За стеклом витрины сидела продавщица и быстро перебрасывала пудреницы, коробочки с духами, ценники. Она заметила его, ее накрашенные губы быстро задвигались, и серым льдом обтянуло сузившиеся глаза. Сапроненко не услышал за толстым стеклом, но понял: «Мотай, давай! Проходи! Чего не видел?!»
Он опустил ресницы, вытащил из кармана обтрепанную пачку «Примы», закурил, обжигая ладони, и пошел дальше. Ноги несли куда-то, внутри все как бы остановилось.
Мимо проплыли рекламные щиты кинотеатра «Наука в знание».
Он вернулся и прочитал всё, что было написано на них, даже время сеансов.
Пойти, что ли, приобщиться за гривенник?
Может, тут и есть спасение на час от этого недоуменного оцепенения в занятой своими делами арбатской толпе?
По экрану ползли и плыли галоши, галоши… черные, блестящие, тупорылые галоши модели какого- нибудь двадцать седьмого года, и, как ни кинь, в них был, во всяком случае, ясный и понятный толк, простая польза, очевидная сегодняшняя необходимость хоть кому-то.
«Впрочем, о чем это я? — вернул он себя в реальность темного кинозала. — Мысли эти уже оттуда, из прошлого, с ними — всё. Сегодня жизнь дала поворот, отныне — всё иначе».
Но как только подумалось так, оцепенение еще сильнее сжало его, затянуло в свои тугие ремни, и он отвернулся от экрана, пробежал глазами по красным огонькам запасных выходов, метнул взгляд назад, к окошечку механиков, из которого вместе с голубым дымно-пыльным лучом и стрекотом проектора вылетала явственная матерщина.

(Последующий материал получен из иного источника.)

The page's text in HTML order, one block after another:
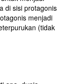
di sisi protagonis
menjadi
(tidak
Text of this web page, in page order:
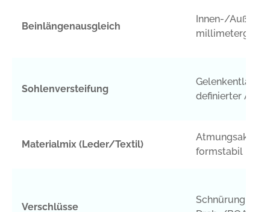
Beinlängenausgleich
Innen-/
Sohlenversteifung
definierter
Materialmix (Leder/Textil)
Atmungsaktiv,
formstabil
Verschlüsse
Schnürung,

Привыкнув. к темноте, приглядевшись, он понял, что зал почти пуст — несколько пенсионерок да он сидели тут. Сапроненко развалился в кресле, с удивлением разглядывая себя в этом зале, разглядывая отстраненно и с насмешкой.
Потом вдруг увидел жука.
…Жук полз к свету, карабкался в узкой световой полоске, его тянуло к огню, и, сколько ни обманывали его умные кандидаты биологических наук в накрахмаленных белых халатах, сколько ни сбивали с панталыку, включая лампочку то сзади, то сбоку, жук лишь на мгновенье замирал, крутился на месте, выпрастывая и пряча волосатые лапки, и снова шустро бежал на свет.
«Сила! — впился глазами в экран Сапроненко. — Ай да молодчина, таракашка!»

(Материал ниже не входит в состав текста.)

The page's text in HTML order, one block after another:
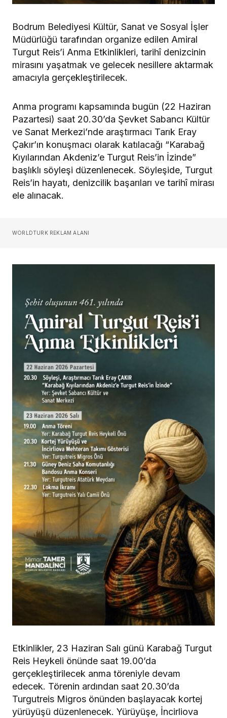
Bodrum Belediyesi Kültür, Sanat ve Sosyal İşler
Müdürlüğü tarafından organize edilen Amiral
Turgut Reis’i Anma Etkinlikleri, tarihî denizcinin
mirasını yaşatmak ve gelecek nesillere aktarmak
amacıyla gerçekleştirilecek.
Anma programı kapsamında bugün (22 Haziran
Pazartesi) saat 20.30’da Şevket Sabancı Kültür
ve Sanat Merkezi’nde araştırmacı Tarık Eray
Çakır’ın konuşmacı olarak katılacağı “Karabağ
Kıyılarından Akdeniz’e Turgut Reis’in İzinde”
başlıklı söyleşi düzenlenecek. Söyleşide, Turgut
Reis’in hayatı, denizcilik başarıları ve tarihî mirası
ele alınacak.
WORLDTURK REKLAM ALANI
Etkinlikler, 23 Haziran Salı günü Karabağ Turgut
Reis Heykeli önünde saat 19.00’da
gerçekleştirilecek anma töreniyle devam
edecek. Törenin ardından saat 20.30’da
Turgutreis Migros önünden başlayacak kortej
yürüyüşü düzenlenecek. Yürüyüşe, İncirliova

Был жук. И этот жук знал, куда ему надо. И только чья-нибудь кожимитовая подошва или… галоша могли б остановить его, растерев на земле. В голову внезапно пришло сравнение: «Я вроде этого жука. Бегу и бегу на свой огонек».
Но от этого нежданно явившегося сравнения несло такой липой, такой дешевкой, что Сапроненко только замотал головой и, не удержавшись, громко засмеялся над собой.
Старушки словно того и ждали, тотчас возмущенно зашикали из своих рядов. Откуда-то прилетело и упало на Сапроненко слово «пьяный».
Он оборвал смех и все ещё с улыбкой уставился на экран, по которому прохаживался, очевидно, тоже очень умный ворон и стукал клювом то в квадраты, то в круги. За каждую отгадку он получал кусок мяса и, заглатывая, приплясывал, хлопая крыльями.
Нет, жук был другой… он рвался к свету просто так, без подачек и премиальных.
Сапроненко надвинул шапку на глаза и стал пробираться к выходу. Из грязного, забитого пустыми ящиками двора снова вышел на Арбат.
День кончался. Мокрое белесое небо, с утра сыпавшее на город то снег, то капли нечастого дождя, не посинело по-вечернему, а побурело, стало тяжелым и плотным, бронзовым.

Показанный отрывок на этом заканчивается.